On Friday, MIT Tech Review released an article claiming that the hackers were from a Western government and were conducting a counterterrorism operation. Google released a statement to the media outlet explaining why it did not disclose who the hackers were.

“Project Zero is dedicated to finding and patching 0-day vulnerabilities, and posting technical research designed to advance the understanding of novel security vulnerabilities and exploitation techniques across the research community,” a Google spokesperson said in a statement.

“We believe sharing this research leads to better defensive strategies and increases security for everyone. We don’t perform attribution as part of this research.”

Although it’s true that Project Zero does not attribute hacking to specific groups, the Threat Analysis Group does. In addition, Google omitted many more details about the attack including whether or not the firm gave advance notice to the hacker government officials that they would be shutting down their efforts.

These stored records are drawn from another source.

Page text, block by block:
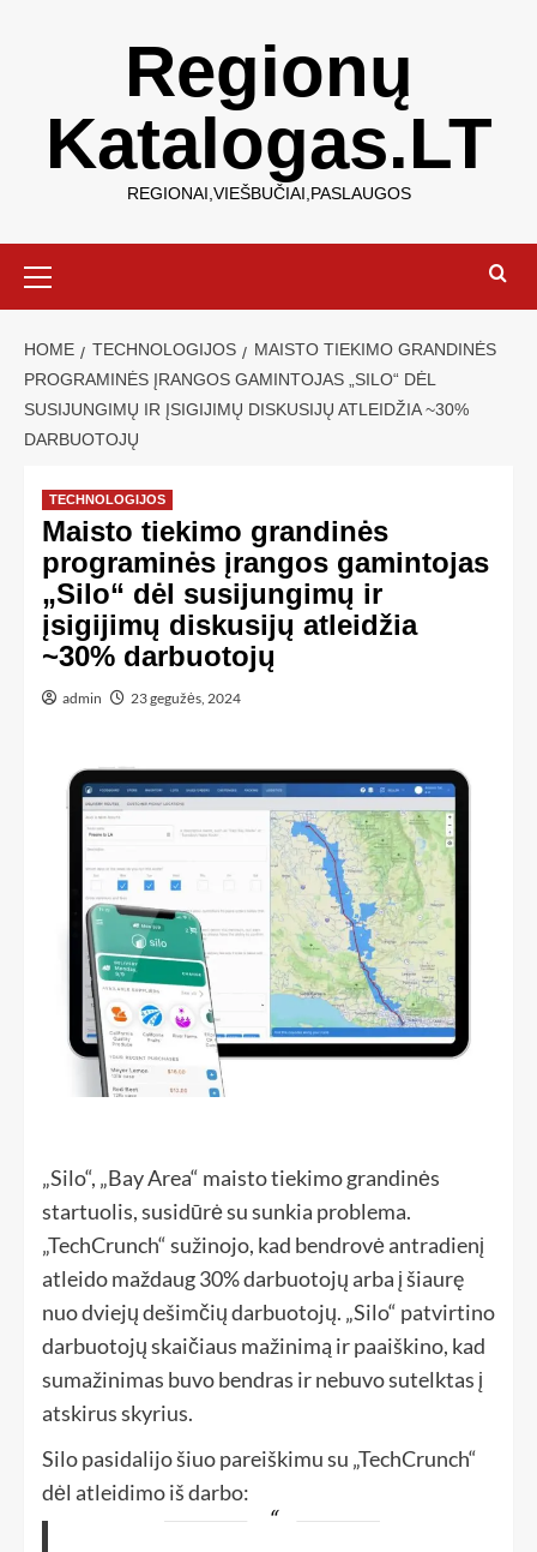
Regionų
Katalogas.LT
REGIONAI,VIEŠBUČIAI,PASLAUGOS
HOME TECHNOLOGIJOS
MAISTO TIEKIMO GRANDINĖS
PROGRAMINĖS ĮRANGOS GAMINTOJAS „SILO“ DĖL
SUSIJUNGIMŲ IR ĮSIGIJIMŲ DISKUSIJŲ ATLEIDŽIA ~30%
DARBUOTOJŲ
TECHNOLOGIJOS
Maisto tiekimo grandinės
programinės įrangos gamintojas
„Silo“ dėl susijungimų ir
įsigijimų diskusijų atleidžia
~30% darbuotojų
admin 23 gegužės, 2024
„Silo“, „Bay Area“ maisto tiekimo grandinės
startuolis, susidūrė su sunkia problema.
„TechCrunch“ sužinojo, kad bendrovė antradienį
atleido maždaug 30% darbuotojų arba į šiaurę
nuo dviejų dešimčių darbuotojų. „Silo“ patvirtino
darbuotojų skaičiaus mažinimą ir paaiškino, kad
sumažinimas buvo bendras ir nebuvo sutelktas į
atskirus skyrius.
Silo pasidalijo šiuo pareiškimu su „TechCrunch“
dėl atleidimo iš darbo:
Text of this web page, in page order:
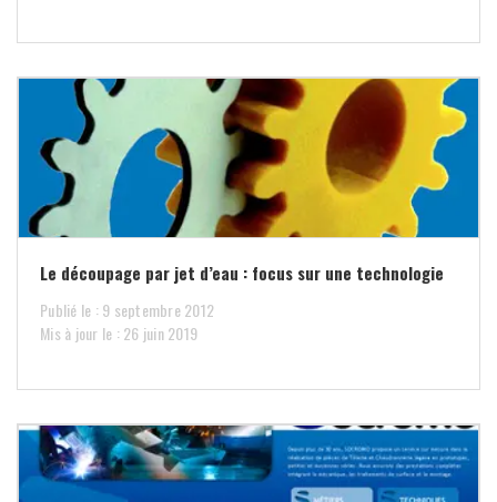
Le découpage par jet d’eau : focus sur une technologie
Publié le : 9 septembre 2012
Mis à jour le : 26 juin 2019
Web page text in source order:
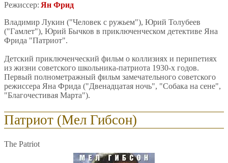
Режиссер: Ян Фрид
Владимир Лукин ("Человек с ружьем"), Юрий Толубеев
("Гамлет"), Юрий Бычков в приключенческом детективе Яна
Фрида "Патриот".
Детский приключенческий фильм о коллизиях и перипетиях
из жизни советского школьника-патриота 1930-х годов.
Первый полнометражный фильм замечательного советского
режиссера Яна Фрида ("Двенадцатая ночь", "Собака на сене",
"Благочестивая Марта").
Патриот (Мел Гибсон)
The Patriot
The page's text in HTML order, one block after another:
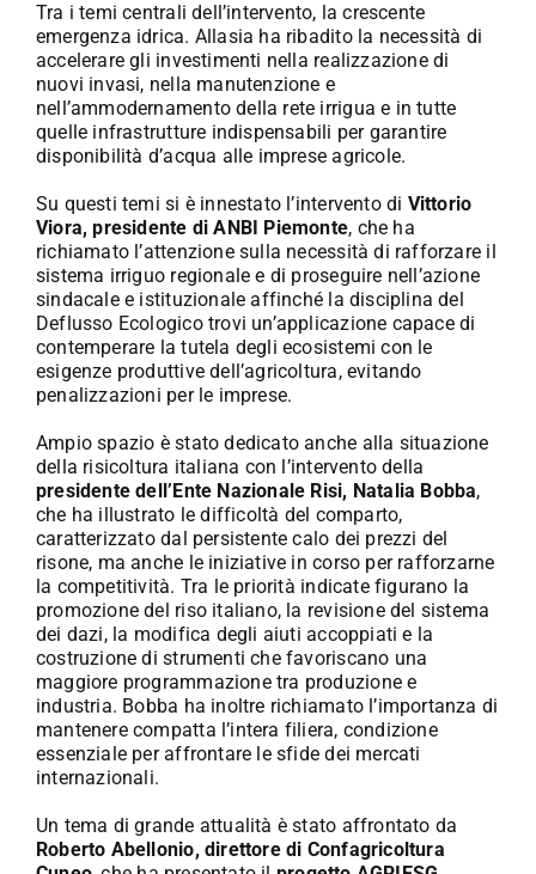
Tra i temi centrali dell’intervento, la crescente
emergenza idrica. Allasia ha ribadito la necessità di
accelerare gli investimenti nella realizzazione di
nuovi invasi, nella manutenzione e
nell’ammodernamento della rete irrigua e in tutte
quelle infrastrutture indispensabili per garantire
disponibilità d’acqua alle imprese agricole.
Su questi temi si è innestato l’intervento di Vittorio
Viora, presidente di ANBI Piemonte, che ha
richiamato l’attenzione sulla necessità di rafforzare il
sistema irriguo regionale e di proseguire nell’azione
sindacale e istituzionale affinché la disciplina del
Deflusso Ecologico trovi un’applicazione capace di
contemperare la tutela degli ecosistemi con le
esigenze produttive dell’agricoltura, evitando
penalizzazioni per le imprese.
Ampio spazio è stato dedicato anche alla situazione
della risicoltura italiana con l’intervento della
presidente dell’Ente Nazionale Risi, Natalia Bobba,
che ha illustrato le difficoltà del comparto,
caratterizzato dal persistente calo dei prezzi del
risone, ma anche le iniziative in corso per rafforzarne
la competitività. Tra le priorità indicate figurano la
promozione del riso italiano, la revisione del sistema
dei dazi, la modifica degli aiuti accoppiati e la
costruzione di strumenti che favoriscano una
maggiore programmazione tra produzione e
industria. Bobba ha inoltre richiamato l’importanza di
mantenere compatta l’intera filiera, condizione
essenziale per affrontare le sfide dei mercati
internazionali.
Un tema di grande attualità è stato affrontato da
Roberto Abellonio, direttore di Confagricoltura
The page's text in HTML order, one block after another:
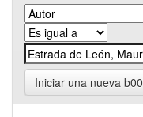
Iniciar una nueva
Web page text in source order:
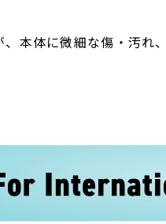
本体に微細な傷・汚れ
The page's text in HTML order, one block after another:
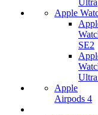
Ultra
Apple
SE2
Apple
Airpods 4
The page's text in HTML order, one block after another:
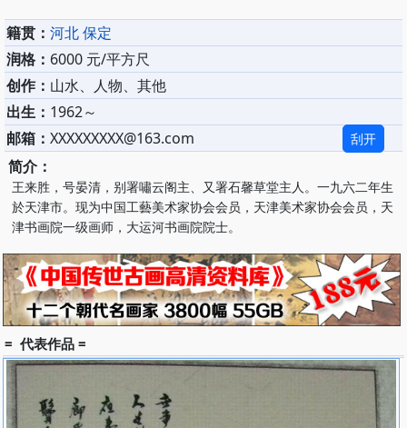
籍贯： 河北 保定
润格： 6000 元/平方尺
创作： 山水、人物、其他
出生： 1962～
邮箱： XXXXXXXXX@163.com 刮开
简介：
王来胜，号晏清，别署嘯云阁主、又署石馨草堂主人。一九六二年生
於天津市。现为中国工藝美术家协会会员，天津美术家协会会员，天
津书画院一级画师，大运河书画院院士。
= 代表作品 =

Google argued that what was important in this case was to fix the security flaws, rather than focus on who directed the cyber attacks. This is because even if these attacks were made by a Western government they could one day be used by nefarious agencies, argued Google. The situation lends more weight to an already ongoing discussion about how covert activity conducted by a friendly government should be handled.

Security teams discovering vulnerabilities exploited by friendly figures is not a rarity. So what's interesting here is the fact that we get to write about it. Some Google employees argued that such counterterrorism operations should not be disclosed to the public while some other employees stood up for it, citing internet security and user protection concerns.